Let $n \geq 2$ and $k_i, \alpha_i \in \mathbb{R}_+$ for $i \in \{1, ..., n\}$
$$ G: \mathbb{R}_+^n \to \mathbb{R}, x \mapsto G(x) = \prod_{i=1}^n x_i^{\alpha_i} - \sum_{i=1}^n k_i x_i $$ If $\sum_{i=1}^n \alpha_i > 1$, show $G$ neither has a global nor a local extremum.
I don't have a clue on how to prove this. Can anyone help out?
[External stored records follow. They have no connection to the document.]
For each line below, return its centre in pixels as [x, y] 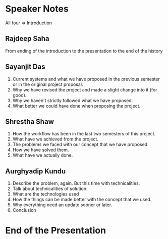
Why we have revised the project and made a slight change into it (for [85, 89]
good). [19, 95]
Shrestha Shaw [30, 122]
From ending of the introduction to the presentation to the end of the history [84, 51]
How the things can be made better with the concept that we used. [82, 200]
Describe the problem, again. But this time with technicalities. [76, 183]
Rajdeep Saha [27, 39]
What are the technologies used [46, 194]

$G(x_1,...x_n)=\prod_{i=1}^n x_i^{\alpha_i} - \sum_{i=1}^n k_i x_i$, so $G_{x_j}=\alpha_jx_j^{\alpha_j-1}\prod_{i\ne j}x_i^{\alpha_i}-k_j$.
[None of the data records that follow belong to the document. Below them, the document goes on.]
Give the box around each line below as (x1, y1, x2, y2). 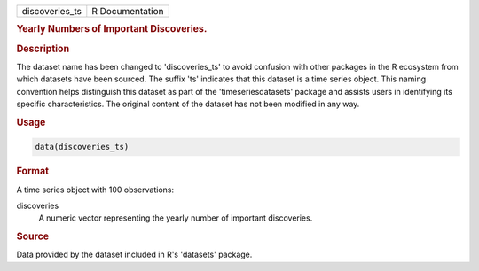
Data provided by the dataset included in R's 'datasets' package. (16, 249, 253, 260)
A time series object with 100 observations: (16, 184, 175, 195)
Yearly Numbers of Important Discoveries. (16, 23, 208, 35)
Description (16, 43, 70, 55)
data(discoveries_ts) (35, 142, 130, 152)
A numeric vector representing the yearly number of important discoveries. (38, 213, 313, 223)
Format (16, 165, 49, 177)
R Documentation (91, 5, 164, 17)
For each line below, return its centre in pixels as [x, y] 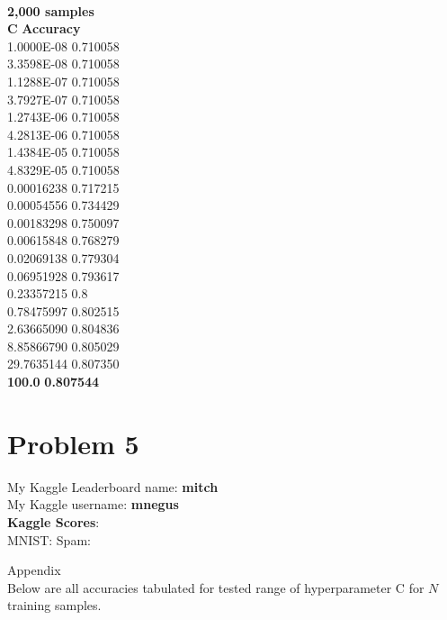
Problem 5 [73, 443]
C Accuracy [44, 28]
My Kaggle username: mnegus [93, 504]
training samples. [54, 605]
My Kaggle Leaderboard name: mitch [113, 486]
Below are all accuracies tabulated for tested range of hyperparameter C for [216, 587]
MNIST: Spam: [49, 539]
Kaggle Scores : [54, 521]
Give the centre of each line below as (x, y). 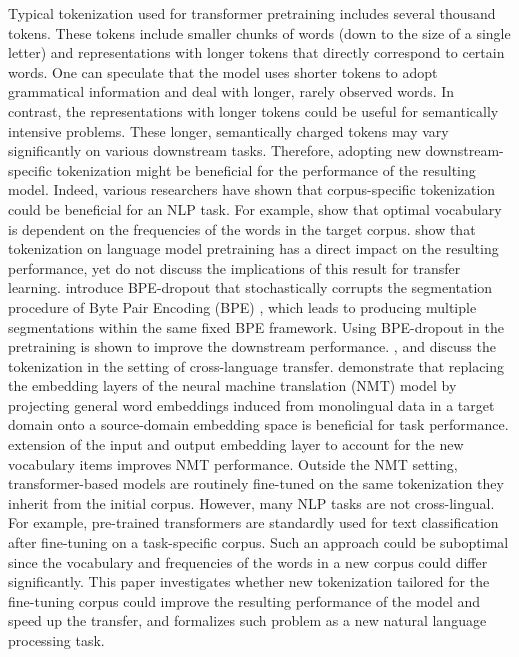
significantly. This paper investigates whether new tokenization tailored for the (249, 581)
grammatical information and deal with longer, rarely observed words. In (231, 91)
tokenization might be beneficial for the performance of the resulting (266, 169)
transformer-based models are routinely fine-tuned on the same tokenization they (256, 483)
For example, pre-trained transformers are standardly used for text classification (253, 522)
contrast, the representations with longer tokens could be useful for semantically (253, 110)
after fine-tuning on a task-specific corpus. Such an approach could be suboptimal (258, 542)
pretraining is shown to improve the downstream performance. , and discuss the (252, 346)

If G has a local extremum, then at the point where the extreme occurs, $G_{x_j}=0 \;\forall j$. Therefore $\alpha_jx_j^{\alpha_j-1}\prod_{i\ne j}x_i^{\alpha_i}=k_j$ or $G(x_1,...x_n)\alpha_j=k_jx_j$, which implies $G_{x_j}=\dfrac{k_j}{\alpha_j}$. Clearly, this expression is never 0, and hence G doesn't have a local extremum. Since G doesn't have a local extremum, it doesn't have a global extremum either. In fact, $G_{x_j}\gt 0 \; \forall j$ tells us that if we fix all the other variables and only let one variable, say $x_j$, vary, then the value of G will increase monotonically in $x_j$.